In my mid-twenties, I started seeing Bob. I knew straight away that this one was different from the others. He was five years older than me, and had already gotten his life together. He had a stable job, and a nice flat which he paid for on his own. At first I was sure he would realise what a flaky, poisonous, destructive force I was, and the relationship would blow up, so I kept trying to drive him away. Despite my best efforts, Bob didn’t leave. He didn’t save me either, but he helped give me the tools I needed to save myself. We worked together as a team, and when I didn’t have the strength to fight for something, he offered support, love, understanding and patience.

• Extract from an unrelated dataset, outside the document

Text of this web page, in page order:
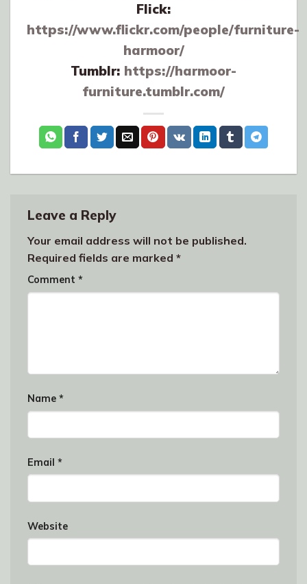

We have now been together for four years, and last year, we were married. Being with Bob was like learning to love all over again. Everything else felt like a trial run.

A few nights ago, I was at a party one of my few remaining school friends. She repeatedly mentioned names from my past, including friends from high school who I stopped speaking to years ago, following eighteen years of systematic bullying.

I thought of my best friend from high school, who had told me for years that I was poisonous, toxic, selfish, undeserving of love, and that eventually everyone would leave me alone. I thought of A, and how I’d dumped him with no explanation, and how I was still torturing myself for a mistake I’d made in my mid-teens. I thought of S, telling me it was impossible for me to love somebody else because I was too in love with myself. I thought of all the friends and lovers and the hurt we’d caused each other, and I choked up with guilt and insecurity; a seemingly inextricable knot formed in my stomach, and I couldn’t breathe temporarily.

When I got home that night, I confided all of my fears in Bob, about not being able to break cycles of abuse, insecurity about the people who had cut me out of their lives, and guilt over the hurt I’d caused. Then Bob said to me, ‘These people didn’t cut you out. You cut them out when you decided not to go back to the abuse.’

All of this time, I’d felt guilt over the relationships that had ended destructively, because I’d made mistakes, and hurt people, and been told repeatedly that I was a bad person. The reality of the situation was that these people had caused me hurt as well, but I was taking the blame for all of it. I’d believed that I needed to break the cycle of destroying everything I touched, that I was a damaging person who needed to learn how to love unselfishly, but in fact, I needed to break the cycle of forming relationships with bullies.

If you are caught in a cycle, you should know that you alone have the power to break it. Ending it is a frightening prospect, but coming out of the other side is like waking up, and realising that you never ever have to go back into that nightmare.

Bob and I on our wedding day last year.

Bob and I on our wedding day in April of last year.